MAIN RESULTS AND THE ROLE OF CHANCE: The specific gravity-adjusted geometric mean of BPA was 1.87 µg/l, which is comparable to that for female participants in the National Health and Nutrition Examination Survey, 2011-2012. Urinary BPA concentrations were not associated with endometrial wall thickness, peak estradiol levels, proportion of high quality embryos or fertilization rates. Furthermore, there were no associations between urinary BPA concentrations and implantation, clinical pregnancy or live birth rates per initiated cycle or per embryo transfer. Although we did not find any associations between urinary BPA concentrations and IVF outcomes, the relation between BPA and endometrial wall thickness was modified by age. Younger women (<37 years old) had thicker endometrial thickness across increasing quartiles of urinary BPA concentrations, while older women (≥37 years old) had thinner endometrial thickness across increasing quartiles of urinary BPA concentrations.

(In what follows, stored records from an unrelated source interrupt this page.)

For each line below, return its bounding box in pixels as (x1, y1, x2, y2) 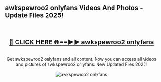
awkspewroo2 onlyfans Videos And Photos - (5, 4, 143, 12)
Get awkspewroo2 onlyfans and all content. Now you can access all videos (6, 56, 157, 62)
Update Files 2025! (5, 12, 64, 20)
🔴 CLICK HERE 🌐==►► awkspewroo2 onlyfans (9, 38, 154, 46)
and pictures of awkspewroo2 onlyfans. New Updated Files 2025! (16, 61, 147, 67)

LIMITATIONS, REASONS FOR CAUTION: Limitations to this study include a possible misclassification of BPA exposure and difficulties in extrapolating the findings to the general population.

WIDER IMPLICATIONS OF THE FINDINGS: Data on the relation between urinary BPA concentrations and reproductive outcomes remain scarce and additional research is needed to clarify its role in human reproduction.

STUDY FUNDING/COMPETING INTERESTS: This work was supported by NIH grants R01ES022955, R01ES009718 and R01ES000002 from the National Institute of Environmental Health Sciences (NIEHS) and grant T32DK00770316 from the National Institute of Child Health and Human Development (NICHD). None of the authors has any conflicts of interest to declare. The findings and conclusions in this report are those of the authors and do not necessarily represent the official position of the Centers for Disease Control and Prevention.